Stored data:
---*---
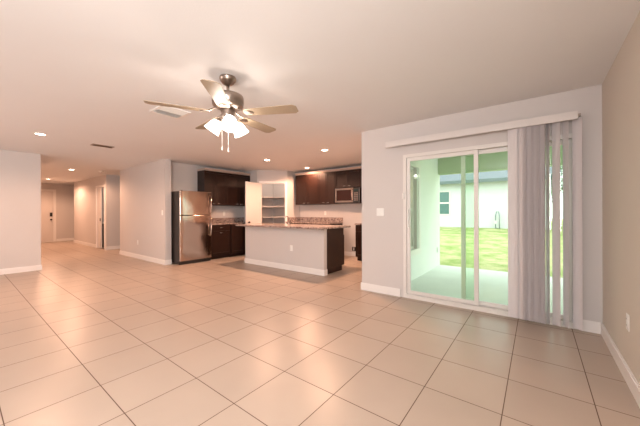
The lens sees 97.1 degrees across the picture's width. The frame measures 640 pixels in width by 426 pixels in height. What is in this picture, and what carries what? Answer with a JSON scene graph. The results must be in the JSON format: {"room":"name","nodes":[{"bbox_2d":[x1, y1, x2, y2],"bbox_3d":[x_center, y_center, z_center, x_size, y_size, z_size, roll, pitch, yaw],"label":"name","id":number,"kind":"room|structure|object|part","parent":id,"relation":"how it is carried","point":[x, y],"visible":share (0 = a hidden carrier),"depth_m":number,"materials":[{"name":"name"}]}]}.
{"room":"living room","nodes":[
{"label":"living room","id":0,"kind":"room"},
{"bbox_2d":[0,150,40,268],"bbox_3d":[-10.155,0.012,6.806,7.800,2.440,3.850,0,0,37],"label":"wall","id":1,"kind":"structure","parent":0,"point":[20,172],"depth_m":5.72,"materials":[{"name":"paint"}]},
{"bbox_2d":[0,265,41,274],"bbox_3d":[-7.044,1.167,4.560,0.165,0.110,3.665,0,0,37],"label":"baseboard","id":2,"kind":"structure","parent":1,"relation":"attached to","point":[35,267],"depth_m":5.71,"materials":[{"name":"paint"}]},
{"bbox_2d":[41,183,73,238],"bbox_3d":[-10.531,0.013,12.890,0.200,2.440,5.650,0,0,37],"label":"wall","id":3,"kind":"structure","parent":0,"point":[64,192],"depth_m":12.14,"materials":[{"name":"paint"}]},
{"bbox_2d":[41,191,52,241],"bbox_3d":[-11.408,0.180,11.477,0.124,2.088,0.860,0,0,37],"label":"door","id":4,"kind":"structure","parent":3,"relation":"in","point":[46,196],"depth_m":11.67,"materials":[{"name":"paint"}]},
{"bbox_3d":[-11.424,0.161,11.490,0.006,1.750,0.640,0,0,37],"label":"molding","id":5,"kind":"part","parent":4,"relation":"part of","materials":[{"name":"paint"}]},
{"bbox_2d":[41,189,55,241],"bbox_3d":[-11.439,0.141,11.501,0.050,2.190,1.040,0,0,37],"label":"door frame","id":6,"kind":"structure","parent":3,"relation":"attached to","point":[53,190],"depth_m":11.87,"materials":[{"name":"paint"}]},
{"bbox_2d":[56,238,73,240],"bbox_3d":[-9.941,1.176,13.480,0.015,0.110,3.900,0,0,37],"label":"baseboard","id":7,"kind":"structure","parent":3,"relation":"attached to","point":[62,239],"depth_m":12.16,"materials":[{"name":"paint"}]},
{"bbox_2d":[74,175,119,249],"bbox_3d":[-6.256,0.000,11.031,8.850,2.440,3.800,0,0,37],"label":"wall","id":8,"kind":"structure","parent":0,"point":[84,190],"depth_m":9.95,"materials":[{"name":"paint"}]},
{"bbox_2d":[74,240,119,249],"bbox_3d":[-7.383,1.168,11.762,3.965,0.110,3.615,0,0,37],"label":"baseboard","id":9,"kind":"structure","parent":8,"relation":"attached to","point":[75,241],"depth_m":9.96,"materials":[{"name":"paint"}]},
{"bbox_2d":[97,188,101,247],"bbox_3d":[-7.499,0.198,9.609,0.395,2.028,0.041,0,0,37],"label":"door","id":10,"kind":"structure","parent":8,"relation":"in","point":[99,190],"depth_m":9.58,"materials":[{"name":"paint"}]},
{"bbox_2d":[96,184,104,249],"bbox_3d":[-7.365,0.161,9.476,0.930,2.125,0.018,0,0,37],"label":"door frame","id":11,"kind":"structure","parent":8,"relation":"attached to","point":[99,186],"depth_m":9.40,"materials":[{"name":"paint"}]},
{"bbox_2d":[120,159,170,259],"bbox_3d":[-4.627,-0.005,7.436,2.850,2.440,0.205,0,0,37],"label":"wall","id":12,"kind":"structure","parent":0,"point":[145,189],"depth_m":7.10,"materials":[{"name":"paint"}]},
{"bbox_2d":[119,250,171,264],"bbox_3d":[-4.641,1.160,7.399,2.865,0.110,0.155,0,0,37],"label":"baseboard","id":13,"kind":"structure","parent":12,"relation":"attached to","point":[151,259],"depth_m":7.05,"materials":[{"name":"paint"}]},
{"bbox_2d":[171,162,272,222],"bbox_3d":[-2.702,-0.011,8.270,0.150,2.440,3.460,0,0,37],"label":"wall","id":14,"kind":"structure","parent":0,"point":[183,176],"depth_m":7.83,"materials":[{"name":"paint"}]},
{"bbox_2d":[197,168,226,205],"bbox_3d":[-2.882,-0.658,7.606,0.374,0.955,0.668,0,0,37],"label":"upper cabinet","id":15,"kind":"object","parent":14,"relation":"attached to","point":[214,181],"visible":0.86,"depth_m":7.47,"materials":[{"name":"brown wood"}]},
{"bbox_3d":[-2.870,-0.631,7.386,0.020,0.892,0.329,0,0,37],"label":"cabinet door","id":16,"kind":"part","parent":15,"relation":"part of","materials":[{"name":"brown wood"}]},
{"bbox_3d":[-2.888,-1.108,7.609,0.365,0.055,0.668,0,0,37],"label":"crown molding","id":17,"kind":"part","parent":15,"relation":"part of","materials":[{"name":"wood"}]},
{"bbox_3d":[-2.666,-0.632,7.652,0.020,0.892,0.329,0,0,37],"label":"cabinet door","id":18,"kind":"part","parent":15,"relation":"part of","materials":[{"name":"brown wood"}]},
{"bbox_2d":[227,171,249,205],"bbox_3d":[-2.438,-0.660,8.185,0.374,0.955,0.788,0,0,37],"label":"upper cabinet","id":19,"kind":"object","parent":14,"relation":"attached to","point":[235,180],"visible":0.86,"depth_m":8.03,"materials":[{"name":"brown wood"}]},
{"bbox_3d":[-2.444,-0.632,7.941,0.020,0.892,0.389,0,0,37],"label":"cabinet door","id":20,"kind":"part","parent":19,"relation":"part of","materials":[{"name":"brown wood"}]},
{"bbox_3d":[-2.443,-1.110,8.188,0.365,0.055,0.788,0,0,37],"label":"crown molding","id":21,"kind":"part","parent":19,"relation":"part of","materials":[{"name":"wood"}]},
{"bbox_3d":[-2.204,-0.633,8.255,0.020,0.892,0.389,0,0,37],"label":"cabinet door","id":22,"kind":"part","parent":19,"relation":"part of","materials":[{"name":"brown wood"}]},
{"bbox_2d":[243,170,299,221],"bbox_3d":[-1.456,-0.015,8.558,1.718,2.440,0.518,0,0,-8],"label":"wall","id":23,"kind":"structure","parent":0,"point":[293,210],"depth_m":8.43,"materials":[{"name":"paint"}]},
{"bbox_2d":[245,181,261,223],"bbox_3d":[-1.836,0.177,7.946,0.190,2.033,0.638,0,0,37],"label":"pantry door","id":24,"kind":"structure","parent":23,"relation":"in","point":[253,191],"depth_m":7.92,"materials":[{"name":"paint"}]},
{"bbox_2d":[259,181,286,223],"bbox_3d":[-1.386,0.149,8.374,0.814,2.110,0.115,0,0,-11],"label":"trim","id":25,"kind":"structure","parent":23,"relation":"attached to","point":[262,182],"depth_m":8.38,"materials":[{"name":"paint"}]},
{"bbox_2d":[273,166,361,251],"bbox_3d":[0.375,-0.021,8.216,5.100,2.440,0.200,0,0,37],"label":"wall","id":26,"kind":"structure","parent":0,"point":[351,214],"depth_m":8.10,"materials":[{"name":"paint"}]},
{"bbox_2d":[262,197,284,198],"bbox_3d":[-1.427,-0.465,8.902,1.103,0.022,0.898,0,0,37],"label":"shelf","id":27,"kind":"object","parent":26,"relation":"attached to","point":[262,197],"visible":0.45,"depth_m":8.86,"materials":[{"name":"white wood"}]},
{"bbox_2d":[295,171,320,204],"bbox_3d":[-0.300,-0.687,8.365,0.848,0.935,0.384,0,0,37],"label":"upper cabinet","id":28,"kind":"object","parent":26,"relation":"attached to","point":[306,183],"visible":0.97,"depth_m":8.21,"materials":[{"name":"brown wood"}]},
{"bbox_3d":[-0.560,-0.658,8.376,0.419,0.872,0.020,0,0,37],"label":"cabinet door","id":29,"kind":"part","parent":28,"relation":"part of","materials":[{"name":"brown wood"}]},
{"bbox_3d":[-0.299,-1.127,8.368,0.848,0.055,0.375,0,0,37],"label":"crown molding","id":30,"kind":"part","parent":28,"relation":"part of","materials":[{"name":"wood"}]},
{"bbox_3d":[-0.222,-0.659,8.117,0.419,0.872,0.020,0,0,37],"label":"cabinet door","id":31,"kind":"part","parent":28,"relation":"part of","materials":[{"name":"brown wood"}]},
{"bbox_2d":[317,169,334,204],"bbox_3d":[0.259,-0.688,7.936,0.558,0.935,0.384,0,0,37],"label":"upper cabinet","id":32,"kind":"object","parent":26,"relation":"attached to","point":[326,190],"visible":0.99,"depth_m":7.80,"materials":[{"name":"brown wood"}]},
{"bbox_3d":[0.058,-0.660,7.903,0.274,0.872,0.020,0,0,37],"label":"cabinet door","id":33,"kind":"part","parent":32,"relation":"part of","materials":[{"name":"brown wood"}]},
{"bbox_3d":[0.261,-1.128,7.940,0.558,0.055,0.375,0,0,37],"label":"crown molding","id":34,"kind":"part","parent":32,"relation":"part of","materials":[{"name":"wood"}]},
{"bbox_3d":[0.280,-0.661,7.733,0.274,0.872,0.020,0,0,37],"label":"cabinet door","id":35,"kind":"part","parent":32,"relation":"part of","materials":[{"name":"brown wood"}]},
{"bbox_2d":[334,166,360,188],"bbox_3d":[0.802,-0.900,7.519,0.808,0.515,0.384,0,0,37],"label":"upper cabinet","id":36,"kind":"object","parent":26,"relation":"attached to","point":[350,177],"visible":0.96,"depth_m":7.38,"materials":[{"name":"brown wood"}]},
{"bbox_3d":[0.551,-0.872,7.524,0.399,0.452,0.020,0,0,37],"label":"cabinet door","id":37,"kind":"part","parent":36,"relation":"part of","materials":[{"name":"brown wood"}]},
{"bbox_3d":[0.804,-1.130,7.523,0.808,0.055,0.375,0,0,37],"label":"crown molding","id":38,"kind":"part","parent":36,"relation":"part of","materials":[{"name":"wood"}]},
{"bbox_2d":[335,187,361,203],"bbox_3d":[0.801,-0.425,7.459,0.730,0.405,0.476,0,0,37],"label":"microwave oven","id":39,"kind":"object","parent":36,"relation":"attached to","point":[342,195],"visible":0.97,"depth_m":7.28,"materials":[{"name":"silver metal"}]},
{"bbox_3d":[0.629,-0.439,7.372,0.558,0.373,0.029,0,0,37],"label":"oven door","id":40,"kind":"part","parent":39,"relation":"part of","materials":[{"name":"silver metal"}]},
{"bbox_3d":[0.918,-0.439,7.150,0.166,0.373,0.029,0,0,37],"label":"control panel","id":41,"kind":"part","parent":39,"relation":"part of","materials":[{"name":"black plastic"}]},
{"bbox_3d":[0.872,-0.873,7.278,0.399,0.452,0.020,0,0,37],"label":"cabinet door","id":42,"kind":"part","parent":36,"relation":"part of","materials":[{"name":"brown wood"}]},
{"bbox_2d":[344,251,355,256],"bbox_3d":[1.484,1.140,7.234,2.110,0.110,0.015,0,0,37],"label":"baseboard","id":43,"kind":"structure","parent":26,"relation":"attached to","point":[345,252],"depth_m":7.72,"materials":[{"name":"paint"}]},
{"bbox_2d":[360,166,361,202],"bbox_3d":[1.394,-0.692,7.066,0.658,0.935,0.384,0,0,37],"label":"upper cabinet","id":44,"kind":"object","parent":26,"relation":"attached to","point":[360,166],"visible":0.05,"depth_m":7.13,"materials":[{"name":"brown wood"}]},
{"bbox_3d":[1.173,-0.664,7.048,0.324,0.872,0.020,0,0,37],"label":"cabinet door","id":45,"kind":"part","parent":44,"relation":"part of","materials":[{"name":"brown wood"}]},
{"bbox_2d":[0,240,639,425],"bbox_3d":[-4.921,1.266,6.389,17.010,0.100,9.550,0,0,37],"label":"floor","id":46,"kind":"structure","parent":0,"point":[93,336],"depth_m":2.36,"materials":[{"name":"tile"}]},
{"bbox_2d":[102,222,103,246],"bbox_3d":[-7.154,0.793,9.884,1.055,0.860,0.535,0,0,37],"label":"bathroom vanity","id":47,"kind":"object","parent":46,"relation":"on","point":[102,222],"visible":0.02,"depth_m":9.93,"materials":[{"name":"brown wood"}]},
{"bbox_2d":[171,190,211,264],"bbox_3d":[-3.167,0.351,6.910,0.703,1.717,0.785,0,0,37],"label":"refrigerator","id":48,"kind":"object","parent":46,"relation":"on","point":[191,219],"visible":0.97,"depth_m":6.64,"materials":[{"name":"grey metal"}]},
{"bbox_3d":[-2.958,0.602,6.750,0.070,1.045,0.781,0,0,37],"label":"door","id":49,"kind":"part","parent":48,"relation":"part of","materials":[{"name":"silver metal"}]},
{"bbox_3d":[-2.960,-0.214,6.750,0.070,0.563,0.781,0,0,37],"label":"freezer door","id":50,"kind":"part","parent":48,"relation":"part of","materials":[{"name":"silver metal"}]},
{"bbox_2d":[210,224,230,259],"bbox_3d":[-2.790,0.766,7.520,0.609,0.885,0.578,0,0,37],"label":"base cabinet","id":51,"kind":"object","parent":46,"relation":"on","point":[221,235],"visible":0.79,"depth_m":7.37,"materials":[{"name":"brown wood"}]},
{"bbox_3d":[-2.583,0.403,7.361,0.020,0.150,0.574,0,0,37],"label":"drawer","id":52,"kind":"part","parent":51,"relation":"part of","materials":[{"name":"brown wood"}]},
{"bbox_3d":[-2.582,0.795,7.361,0.020,0.617,0.574,0,0,37],"label":"cabinet door","id":53,"kind":"part","parent":51,"relation":"part of","materials":[{"name":"brown wood"}]},
{"bbox_2d":[212,217,244,224],"bbox_3d":[-2.536,0.239,7.871,0.593,0.163,1.448,0,0,37],"label":"countertop","id":54,"kind":"structure","parent":51,"relation":"on","point":[238,220],"depth_m":7.94,"materials":[{"name":"beige stone"}]},
{"bbox_2d":[229,224,244,256],"bbox_3d":[-2.320,0.765,8.067,0.609,0.885,0.858,0,0,37],"label":"base cabinet","id":55,"kind":"object","parent":46,"relation":"on","point":[237,232],"visible":0.41,"depth_m":7.72,"materials":[{"name":"brown wood"}]},
{"bbox_2d":[245,226,343,275],"bbox_3d":[-0.629,0.760,6.327,2.370,0.884,0.766,0,0,37],"label":"kitchen island","id":56,"kind":"object","parent":46,"relation":"on","point":[317,252],"visible":0.94,"depth_m":5.80,"materials":[{"name":"paint"}]},
{"bbox_3d":[-0.820,1.148,6.077,2.370,0.110,0.135,0,0,37],"label":"baseboard","id":57,"kind":"part","parent":56,"relation":"part of","materials":[{"name":"paint"}]},
{"bbox_2d":[236,223,350,229],"bbox_3d":[-0.664,0.298,6.217,2.500,0.036,1.020,0,0,37],"label":"island countertop","id":58,"kind":"structure","parent":56,"relation":"on","point":[272,225],"depth_m":5.89,"materials":[{"name":"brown stone"}]},
{"bbox_2d":[286,223,342,224],"bbox_3d":[-0.192,0.758,8.114,1.578,0.885,0.651,0,0,37],"label":"base cabinet","id":59,"kind":"object","parent":46,"relation":"on","point":[286,223],"visible":0.04,"depth_m":7.82,"materials":[{"name":"brown wood"}]},
{"bbox_2d":[286,217,342,223],"bbox_3d":[-0.185,0.232,8.120,1.603,0.163,0.633,0,0,37],"label":"countertop","id":60,"kind":"structure","parent":59,"relation":"on","point":[310,220],"depth_m":8.27,"materials":[{"name":"beige stone"}]},
{"bbox_2d":[355,225,361,260],"bbox_3d":[1.304,0.753,6.967,0.648,0.885,0.651,0,0,37],"label":"base cabinet","id":61,"kind":"object","parent":46,"relation":"on","point":[358,228],"visible":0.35,"depth_m":6.89,"materials":[{"name":"brown wood"}]},
{"bbox_3d":[1.131,0.391,6.743,0.644,0.150,0.020,0,0,37],"label":"drawer","id":62,"kind":"part","parent":61,"relation":"part of","materials":[{"name":"brown wood"}]},
{"bbox_3d":[1.132,0.783,6.743,0.644,0.617,0.020,0,0,37],"label":"cabinet door","id":63,"kind":"part","parent":61,"relation":"part of","materials":[{"name":"brown wood"}]},
{"bbox_2d":[0,0,639,184],"bbox_3d":[-4.929,-1.274,6.389,17.010,0.100,9.550,0,0,37],"label":"ceiling","id":64,"kind":"structure","parent":0,"point":[80,74],"depth_m":2.40,"materials":[{"name":"paint"}]},
{"bbox_2d":[32,132,47,135],"bbox_3d":[-4.384,-1.221,4.428,0.184,0.008,0.184,0,0,37],"label":"recessed light","id":65,"kind":"object","parent":64,"relation":"in","point":[35,133],"visible":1,"depth_m":4.43,"materials":[{"name":"white plastic"}]},
{"bbox_2d":[91,144,113,147],"bbox_3d":[-4.019,-1.221,5.225,0.150,0.013,0.330,0,0,37],"label":"ceiling vent","id":66,"kind":"object","parent":64,"relation":"in","point":[98,145],"visible":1,"depth_m":5.22,"materials":[{"name":"silver metal"}]},
{"bbox_2d":[150,106,190,118],"bbox_3d":[-1.832,-1.226,3.467,0.340,0.016,0.340,0,0,37],"label":"ceiling vent","id":67,"kind":"object","parent":64,"relation":"in","point":[172,112],"visible":0.94,"depth_m":3.46,"materials":[{"name":"white plastic"}]},
{"bbox_2d":[143,74,297,151],"bbox_3d":[-0.850,-0.894,2.632,1.262,0.684,1.262,0,0,37],"label":"ceiling fan","id":68,"kind":"object","parent":64,"relation":"hanging from","point":[228,102],"visible":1,"depth_m":2.53,"materials":[{"name":"beige wood"}]},
{"bbox_3d":[-1.217,-0.904,2.419,0.493,0.028,0.142,0,0,-26],"label":"fan blade","id":69,"kind":"part","parent":68,"relation":"part of","materials":[{"name":"brown wood"}]},
{"bbox_3d":[-1.000,-0.921,2.522,0.148,0.062,0.073,0,0,-26],"label":"blade arm","id":70,"kind":"part","parent":68,"relation":"part of","materials":[{"name":"silver metal"}]},
{"bbox_3d":[-1.129,-0.904,2.894,0.142,0.028,0.493,0,0,-44],"label":"fan blade","id":71,"kind":"part","parent":68,"relation":"part of","materials":[{"name":"brown wood"}]},
{"bbox_3d":[-0.993,-0.779,2.606,0.148,0.148,0.143,0,0,37],"label":"lamp shade","id":72,"kind":"part","parent":68,"relation":"part of","materials":[{"name":"white glass"}]},
{"bbox_3d":[-0.792,-0.905,2.188,0.142,0.028,0.493,0,0,-8],"label":"fan blade","id":73,"kind":"part","parent":68,"relation":"part of","materials":[{"name":"brown wood"}]},
{"bbox_3d":[-0.788,-0.780,2.460,0.148,0.148,0.141,0,0,37],"label":"lamp shade","id":74,"kind":"part","parent":68,"relation":"part of","materials":[{"name":"white glass"}]},
{"bbox_3d":[-0.764,-0.780,2.713,0.146,0.148,0.150,0,0,37],"label":"lamp shade","id":75,"kind":"part","parent":68,"relation":"part of","materials":[{"name":"white glass"}]},
{"bbox_3d":[-0.764,-0.922,2.747,0.073,0.062,0.148,0,0,28],"label":"blade arm","id":76,"kind":"part","parent":68,"relation":"part of","materials":[{"name":"silver metal"}]},
{"bbox_3d":[-0.677,-0.922,2.565,0.148,0.062,0.073,0,0,10],"label":"blade arm","id":77,"kind":"part","parent":68,"relation":"part of","materials":[{"name":"silver metal"}]},
{"bbox_3d":[-0.649,-0.906,2.958,0.142,0.028,0.493,0,0,28],"label":"fan blade","id":78,"kind":"part","parent":68,"relation":"part of","materials":[{"name":"brown wood"}]},
{"bbox_3d":[-0.441,-0.907,2.521,0.493,0.028,0.142,0,0,10],"label":"fan blade","id":79,"kind":"part","parent":68,"relation":"part of","materials":[{"name":"brown wood"}]},
{"bbox_2d":[411,159,439,280],"bbox_3d":[1.791,0.004,5.588,0.345,2.500,2.910,0,0,37],"label":"wall","id":80,"kind":"structure","parent":0,"point":[428,259],"depth_m":5.89,"materials":[{"name":"paint"}]},
{"bbox_2d":[411,161,420,255],"bbox_3d":[1.558,-0.075,5.112,0.175,1.740,1.110,0,0,37],"label":"window","id":81,"kind":"structure","parent":80,"relation":"in","point":[413,163],"depth_m":5.43,"materials":[{"name":"paint"}]},
{"bbox_2d":[362,84,602,323],"bbox_3d":[1.843,-0.026,3.589,2.860,2.440,0.200,0,0,37],"label":"wall","id":82,"kind":"structure","parent":0,"point":[382,167],"depth_m":3.57,"materials":[{"name":"paint"}]},
{"bbox_2d":[377,208,383,215],"bbox_3d":[0.890,-0.003,4.187,0.116,0.115,0.010,0,0,37],"label":"light switch","id":83,"kind":"object","parent":82,"relation":"attached to","point":[380,211],"visible":1,"depth_m":4.18,"materials":[{"name":"white plastic"}]},
{"bbox_2d":[385,111,582,330],"bbox_3d":[1.784,0.086,3.432,2.057,2.167,0.118,0,0,37],"label":"vertical blind","id":84,"kind":"object","parent":82,"relation":"attached to","point":[528,233],"visible":1,"depth_m":2.98,"materials":[{"name":"plastic"}]},
{"bbox_2d":[402,133,578,329],"bbox_3d":[1.929,0.194,3.466,1.836,2.000,0.152,0,0,37],"label":"door","id":85,"kind":"structure","parent":82,"relation":"in","point":[475,304],"depth_m":3.54,"materials":[{"name":"paint"}]},
{"bbox_3d":[1.224,0.086,3.933,0.024,0.260,0.032,0,0,37],"label":"handle","id":86,"kind":"part","parent":85,"relation":"part of","materials":[{"name":"white plastic"}]},
{"bbox_3d":[1.577,0.189,3.705,0.884,1.893,0.035,0,0,37],"label":"panel","id":87,"kind":"part","parent":85,"relation":"part of","materials":[{"name":"glass"}]},
{"bbox_3d":[2.218,0.186,3.276,1.054,1.893,0.035,0,0,37],"label":"panel","id":88,"kind":"part","parent":85,"relation":"part of","materials":[{"name":"glass"}]},
{"bbox_2d":[602,11,639,384],"bbox_3d":[0.840,-0.023,0.093,0.200,2.440,6.570,0,0,37],"label":"wall","id":89,"kind":"structure","parent":0,"point":[621,85],"depth_m":2.11,"materials":[{"name":"beige paint"}]},
{"bbox_2d":[361,282,639,407],"bbox_3d":[0.604,1.143,2.144,2.675,0.110,9.135,0,0,37],"label":"baseboard","id":90,"kind":"structure","parent":89,"relation":"attached to","point":[630,379],"depth_m":2.47,"materials":[{"name":"paint"}]},
{"bbox_2d":[626,313,629,331],"bbox_3d":[2.161,0.773,1.987,0.009,0.115,0.070,0,0,37],"label":"wall outlet","id":91,"kind":"object","parent":89,"relation":"attached to","point":[627,315],"visible":1,"depth_m":1.97,"materials":[{"name":"white plastic"}]},
{"label":"outside","id":92,"kind":"structure","parent":0,"visible":0},
{"bbox_2d":[440,218,562,277],"bbox_3d":[18.808,1.047,19.605,54.000,0.436,40.000,0,0,37],"label":"lawn","id":93,"kind":"structure","parent":92,"point":[493,243],"depth_m":9.15,"materials":[{"name":"green plant"}]},
{"bbox_2d":[494,211,499,228],"bbox_3d":[9.493,0.427,15.139,0.250,0.946,0.080,0,0,37],"label":"standpipe","id":94,"kind":"object","parent":93,"relation":"on","point":[495,221],"visible":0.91,"depth_m":15.12,"materials":[{"name":"white plastic"}]},
{"bbox_2d":[440,167,561,229],"bbox_3d":[8.074,-1.450,21.514,15.250,4.850,8.920,0,0,37],"label":"neighbor house","id":95,"kind":"structure","parent":93,"relation":"on","point":[493,185],"depth_m":15.80,"materials":[{"name":"grey paint"}]},
{"bbox_3d":[7.408,-0.548,16.984,0.660,1.310,0.005,0,0,37],"label":"glass","id":96,"kind":"part","parent":95,"relation":"part of","materials":[{"name":"teal glass"}]},
{"bbox_2d":[551,167,562,201],"bbox_3d":[18.171,-2.383,23.515,5.484,6.660,5.380,0,0,37],"label":"tree","id":97,"kind":"object","parent":93,"relation":"on","point":[561,185],"visible":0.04,"depth_m":23.02,"materials":[{"name":"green plant"}]},
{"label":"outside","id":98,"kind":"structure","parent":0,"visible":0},
{"bbox_2d":[411,265,562,313],"bbox_3d":[4.325,1.291,3.668,6.004,0.110,2.920,0,0,37],"label":"patio slab","id":99,"kind":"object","parent":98,"point":[445,280],"visible":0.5,"depth_m":4.86,"materials":[{"name":"concrete"}]},
{"bbox_3d":[7.237,0.173,3.154,0.250,2.109,0.250,0,0,37],"label":"porch column","id":100,"kind":"structure","parent":99,"relation":"on","visible":0},
{"bbox_2d":[438,145,562,174],"bbox_3d":[5.151,-1.056,4.756,6.004,0.359,0.180,0,0,37],"label":"beam","id":101,"kind":"structure","parent":100,"relation":"on","point":[498,161],"depth_m":5.96,"materials":[{"name":"paint"}]}
]}
---*---
> EXERCISE REQUIREMENTS:
Check every line above for the string "grey" and copy those that have it.

> RESULT OF THIS EXERCISE:
{"bbox_2d":[171,190,211,264],"bbox_3d":[-3.167,0.351,6.910,0.703,1.717,0.785,0,0,37],"label":"refrigerator","id":48,"kind":"object","parent":46,"relation":"on","point":[191,219],"visible":0.97,"depth_m":6.64,"materials":[{"name":"grey metal"}]},
{"bbox_2d":[440,167,561,229],"bbox_3d":[8.074,-1.450,21.514,15.250,4.850,8.920,0,0,37],"label":"neighbor house","id":95,"kind":"structure","parent":93,"relation":"on","point":[493,185],"depth_m":15.80,"materials":[{"name":"grey paint"}]},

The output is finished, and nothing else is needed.